Lines Left Upon A Seat In A Yew-Tree
by William Wordsworth
Lines left upon a seat in a yew-tree, which stands near the Lake of Esthwaite, on a desolate part of the shore, commanding a beautiful prospect.
Nay, Traveller! rest. This lonely Yew-tree stands
Far from all human dwelling: what if here
No sparkling rivulet spread the verdant herb?
What if the bee love not these barren boughs?
Yet, if the wind breathe soft, the curling waves,
That break against the shore, shall lull thy mind
By one soft impulse saved from vacancy.
-------------------------Who he was
That piled these stones and with the mossy sod
First covered, and here taught this aged Tree
With its dark arms to form a circling bower,
I well remember. -- He was one who owned
No common soul. In youth by science nursed,
And led by nature into a wild scene
Of lofty hopes, he to the world went forth
A favored Being, knowing no desire
Which genius did not hallow; 'gainst the taint
Of dissolute tongues, and jealousy, and hate,
And scorn, -- against all enemies prepared,
All but neglect. The world, for so it thought,
Owed him no service; wherefore he at once
With indignation turned himself away,
And with the food of pride sustained his soul
In solitude. -- Stranger! these gloomy boughs
Had charms for him; and here he loved to sit,
His only visitants a straggling sheep,
The stone-chat, or the glancing sand-piper:
And on these barren rocks, with fern and heath,
And juniper and thistle, sprinkled o'er,
Fixing his downcast eye, he many an hour
A morbid pleasure nourished, tracing here
An emblem of his own unfruitful life:
And, lifting up his head, he then would gaze
On the more distant scene, -- how lovely 't is
Thou seest, -- and he would gaze till it became
Far lovelier, and his heart could not sustain
The beauty, still more beauteous! Nor, that time,
When nature had subdued him to herself,
Would he forget those Beings to whose minds,
Warm from the labors of benevolence,
The world, and human life, appeared a scene
Of kindred loveliness: then he would sigh,
Inly disturbed, to think that others felt
What he must never feel: and so, lost Man!

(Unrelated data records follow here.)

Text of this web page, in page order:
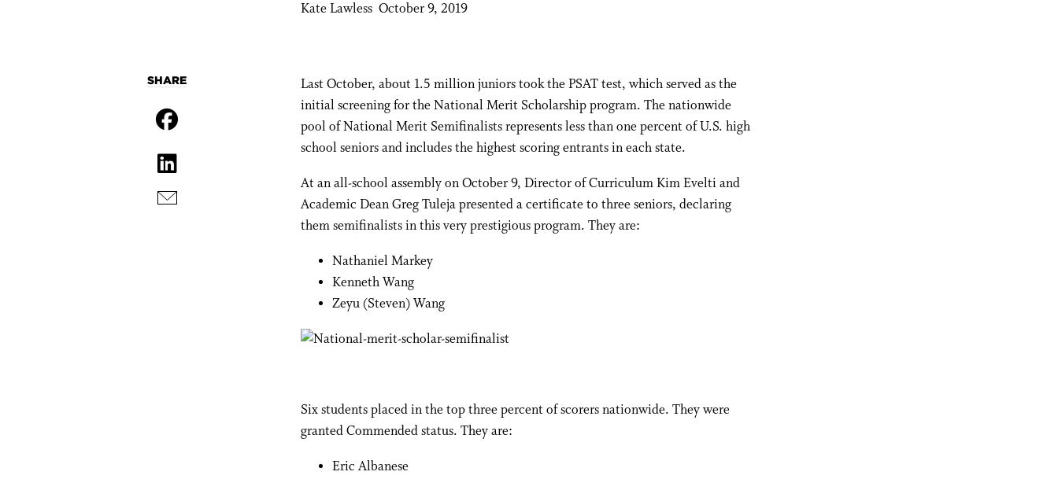
Kate Lawless October 9, 2019
Last October, about 1.5 million juniors took the PSAT test, which served as the
initial screening for the National Merit Scholarship program. The nationwide
pool of National Merit Semifinalists represents less than one percent of U.S. high
school seniors and includes the highest scoring entrants in each state.
At an all-school assembly on October 9, Director of Curriculum Kim Evelti and
Academic Dean Greg Tuleja presented a certificate to three seniors, declaring
them semifinalists in this very prestigious program. They are:
Nathaniel Markey
Kenneth Wang
Zeyu (Steven) Wang
Six students placed in the top three percent of scorers nationwide. They were
granted Commended status. They are:
Eric Albanese
SHARE
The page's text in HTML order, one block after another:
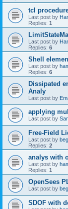
tcl
Last post by
Replies: 1
Last post by
Replies: 6
Shell
Last post by
Replies: 6
Dissipated
Analy
Last post by
applying
Last post by
Free-Field
Last post by
Replies: 2
analys with
Last post by
Replies: 1
OpenSees
Last post by
SDOF with
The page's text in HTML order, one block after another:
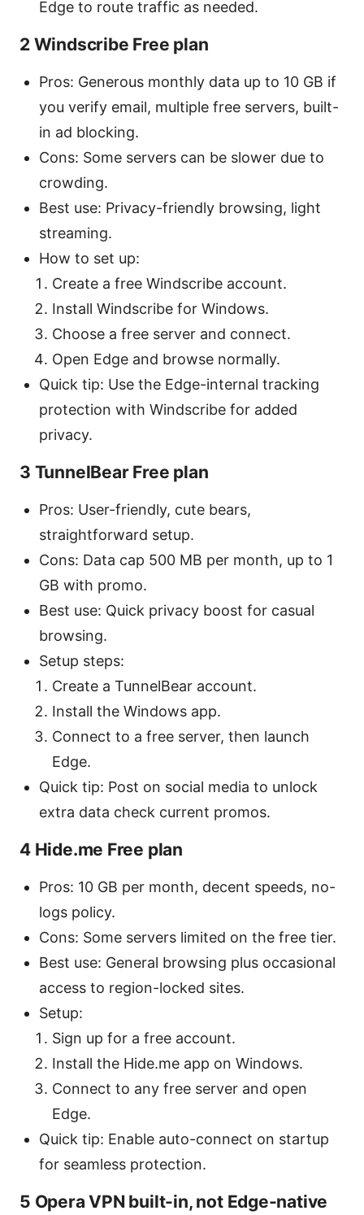
Edge to route traffic as needed.
2 Windscribe Free plan
Pros: Generous monthly data up to 10 GB if
you verify email, multiple free servers, built-
in ad blocking.
Cons: Some servers can be slower due to
crowding.
Best use: Privacy-friendly browsing, light
streaming.
How to set up:
Create a free Windscribe account.
Install Windscribe for Windows.
Choose a free server and connect.
Open Edge and browse normally.
Quick tip: Use the Edge-internal tracking
protection with Windscribe for added
privacy.
3 TunnelBear Free plan
Pros: User-friendly, cute bears,
straightforward setup.
Cons: Data cap 500 MB per month, up to 1
GB with promo.
Best use: Quick privacy boost for casual
browsing.
Setup steps:
Create a TunnelBear account.
Install the Windows app.
Connect to a free server, then launch
Edge.
Quick tip: Post on social media to unlock
extra data check current promos.
4 Hide.me Free plan
Pros: 10 GB per month, decent speeds, no-
logs policy.
Cons: Some servers limited on the free tier.
Best use: General browsing plus occasional
access to region-locked sites.
Setup:
Sign up for a free account.
Install the Hide.me app on Windows.
Connect to any free server and open
Edge.
Quick tip: Enable auto-connect on startup
for seamless protection.
5 Opera VPN built-in, not Edge-native
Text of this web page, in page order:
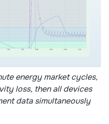
energy market cycles,
loss, then all devices
data simultaneously
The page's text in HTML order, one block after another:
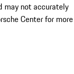
may not accurately
Center for more
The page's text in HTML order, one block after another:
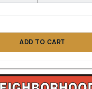
ADD TO CART
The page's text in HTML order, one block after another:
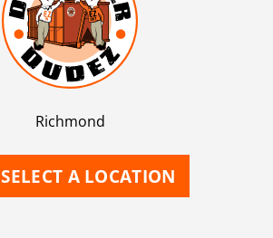
Richmond
SELECT A LOCATION
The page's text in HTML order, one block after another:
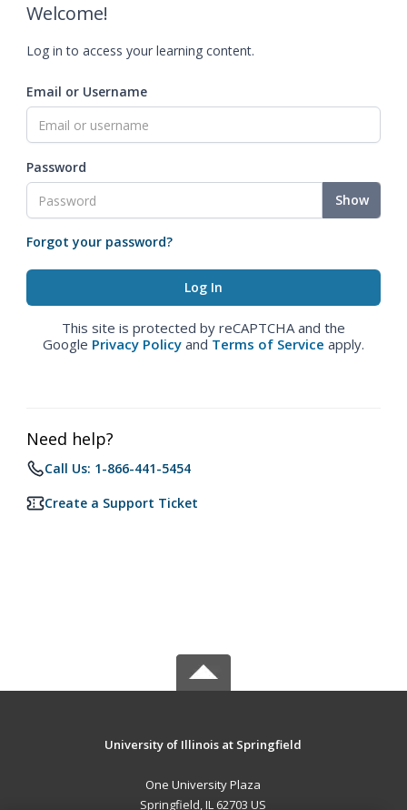
Welcome!
Log in to access your learning content.
Email or Username
Password
Show
Forgot your password?
This site is protected by reCAPTCHA and the
Google Privacy Policy and Terms of Service apply.
Need help?
Call Us: 1-866-441-5454
Create a Support Ticket
University of Illinois at Springfield
One University Plaza
Springfield, IL 62703 US
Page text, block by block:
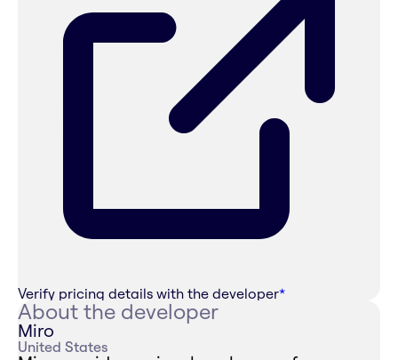
Verify pricing details with the developer*
About the developer
Miro
United States
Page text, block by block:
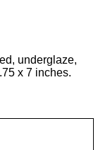
underglaze,
x 7 inches.
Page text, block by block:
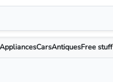
CarsAntiquesFree stuff
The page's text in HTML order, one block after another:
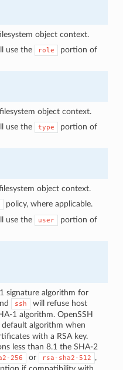
object context.
use the role
portion of
object context.
use the type
portion of
object context.
policy, where applicable.
use the user
portion of
signature algorithm for
ssh
will refuse host
1 algorithm. OpenSSH
default algorithm when
with a RSA key.
less than 8.1 the SHA-2
256 or rsa-sha2-512
,
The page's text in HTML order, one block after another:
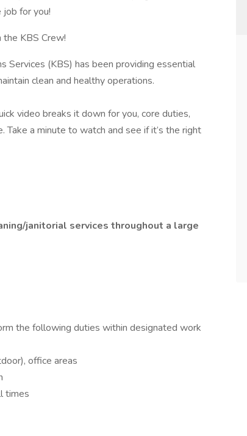
for you!
KBS Crew!
Services (KBS) has been providing essential
clean and healthy operations.
video breaks it down for you, core duties,
a minute to watch and see if it’s the right
janitorial services throughout a large
the following duties within designated work
office areas
times
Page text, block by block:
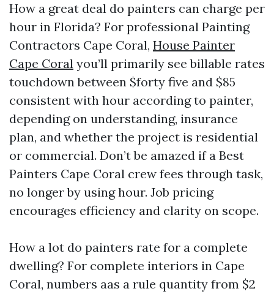
How a great deal do painters can charge per
hour in Florida? For professional Painting
Contractors Cape Coral, House Painter
Cape Coral you’ll primarily see billable rates
touchdown between $forty five and $85
consistent with hour according to painter,
depending on understanding, insurance
plan, and whether the project is residential
or commercial. Don’t be amazed if a Best
Painters Cape Coral crew fees through task,
no longer by using hour. Job pricing
encourages efficiency and clarity on scope.
How a lot do painters rate for a complete
dwelling? For complete interiors in Cape
Coral, numbers aas a rule quantity from $2
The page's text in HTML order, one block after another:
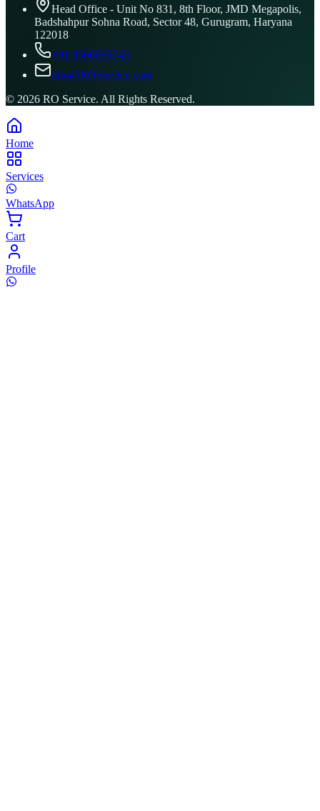
Head Office - Unit No 831, 8th Floor, JMD Megapolis,
Badshahpur Sohna Road, Sector 48, Gurugram, Haryana
122018
+91 8506096743
info@ROService.com
© 2026 RO Service. All Rights Reserved.
Home
Services
WhatsApp
Cart
Profile
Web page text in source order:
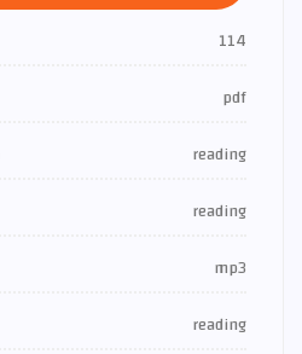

On visionary views would fancy feed,
Till his eye streamed with tears. In this deep vale
He died, -- this seat his only monument.
If Thou be one whose heart the holy forms
Of young imagination have kept pure,
Stranger! henceforth be warned; and know that pride,
Howe'er disguised in its own majesty,
Is littleness; that he, who feels contempt
For any living thing, hath faculties
Which he has never used; that thought with him
Is in its infancy. The man whose eye
Is ever on himself doth look on one,
The least of Nature's works, one who might move
The wise man to that scorn which wisdom holds
Unlawful, ever. O be wiser, Thou!
Instructed that true knowledge leads to love;
True dignity abides with him alone
Who, in the silent hour of inward thought,
Can still suspect, and still revere himself,
In lowliness of heart.
Notes to the poem:
Written in 1795.
First published in 1798.
Composed in part at school at Hawkshead. The tree has disappeared, and the slip of Common on which it stood, that ran parallel to the lake, and lay open to it, has long been enclosed; so that the road has lost much of its attraction. This spot was my favorite walk in the evenings during the latter part of my school-time. The individual whose habits and character are here given, was a gentleman of the neighborhood, a man of talent and learning, who had been educated at one of our Universities, and returned to pass his time in seclusion on his own estate. He died a bachelor in middle age. Induced by the beauty of the prospect, he built a small summer-house on the rocks above the peninsula on which the ferry-house stands. This property afterwards passed into the hands of the late Mr. Curwen. The site was long ago pointed out by Mr. West in his
Guide, as the pride of the lakes, and now goes by the name of
The Station. So much used I to be delighted with the view from it, while a little boy, that some years before the first pleasure-house was built, I led thither from Hawkshead a youngster about my own age, an Irish boy, who was a servant to an itinerant conjurer. My motive was to witness the pleasure I expected the boy would receive from the prospect of the islands below and the intermingling water. I was not disappointed: and I hope the fact, insignificant as it may appear to some, may be thought worthy of note by others who may cast their eye over these notes.